Nachteile:Einige Konzepte sind unzureichend erklärt, enthält Fehler in den Erklärungen, keine Klarheit über Unterschiede zwischen APIs, benötigt ein Update, um Ungenauigkeiten zu korrigieren.
(basierend auf 3 Leserbewertungen)
Artificial Neural Networks with Tensorflow 2: Ann Architecture Machine Learning Projects
Entwickeln Sie maschinelle Lernmodelle in verschiedenen Bereichen. Dieses Buch bietet eine einzige Quelle, die eine umfassende Abdeckung der Fähigkeiten von TensorFlow 2 durch die Verwendung von realistischen, szenariobasierten Projekten bietet.
Nachdem Sie gelernt haben, was neu in TensorFlow 2 ist, werden Sie direkt in die Entwicklung von maschinellen Lernmodellen durch anwendbare Projekte eintauchen. Dieses Buch deckt eine Vielzahl von ANN-Architekturen ab - angefangen von der Arbeit mit einem einfachen sequentiellen Netzwerk bis hin zu fortgeschrittenen CNN, RNN, LSTM, DCGAN, und so weiter. Jedem Netzwerktyp ist ein ganzes Kapitel gewidmet, und jedes Kapitel besteht aus einem vollständigen Projekt, in dem die verwendete Netzarchitektur, die Theorie hinter dieser Architektur, der verwendete Datensatz, die Vorverarbeitung der Daten, das Modelltraining, das Testen und die Leistungsoptimierungen sowie die Analyse beschrieben werden.
Diese praktische Herangehensweise kann entweder von Anfang an bis zum Ende genutzt werden, oder Sie können, wenn Sie bereits mit grundlegenden ML-Modellen vertraut sind, direkt in die Anwendung eintauchen, die Sie interessiert. Zeilenweise Erklärungen zu den wichtigsten Codesegmenten helfen, die Details während der Arbeit zu vervollständigen, und der gesamte Projektquelltext steht Ihnen online zum Lernen und weiteren Experimentieren zur Verfügung. Mit Artificial Neural Networks with TensorFlow 2 werden Sie sehen, wie groß die Bandbreite der Fähigkeiten von TensorFlow ist.
Was Sie lernen werden
⬤ Entwickeln Sie Machine Learning Anwendungen.

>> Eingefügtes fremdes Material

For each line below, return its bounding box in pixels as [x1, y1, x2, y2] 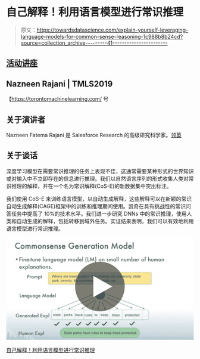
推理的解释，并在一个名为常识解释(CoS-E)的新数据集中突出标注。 [11, 182, 172, 190]
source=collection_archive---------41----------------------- [20, 39, 168, 47]
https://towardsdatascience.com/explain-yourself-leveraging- [36, 26, 189, 33]
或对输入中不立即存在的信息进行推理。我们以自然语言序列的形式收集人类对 [6, 175, 189, 182]
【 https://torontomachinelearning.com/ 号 [6, 95, 109, 103]
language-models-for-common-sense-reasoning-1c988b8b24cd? [20, 33, 183, 40]
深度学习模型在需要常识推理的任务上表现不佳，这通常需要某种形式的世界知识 [6, 168, 194, 175]
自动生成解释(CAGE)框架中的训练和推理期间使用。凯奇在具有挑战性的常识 [6, 202, 186, 209]
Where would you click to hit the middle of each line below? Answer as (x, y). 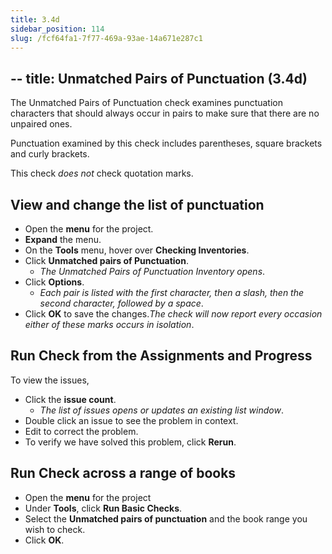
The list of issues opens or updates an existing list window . (161, 410)
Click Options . (54, 282)
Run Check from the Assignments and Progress (161, 356)
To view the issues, (50, 380)
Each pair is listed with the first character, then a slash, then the (172, 292)
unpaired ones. (41, 124)
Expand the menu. (63, 239)
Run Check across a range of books (123, 473)

⬤ Sprachen mit neuronalen Netzwerken übersetzen.
⬤ Bilder mit Stilübertragung komponieren.
Für wen dieses Buch ist
Anfänger, Praktiker und hartgesottene Entwickler, die maschinelles und tiefes Lernen mit TensorFlow 2 beherrschen wollen. Der Leser sollte über funktionierende Konzepte der ML-Grundlagen und Terminologien verfügen.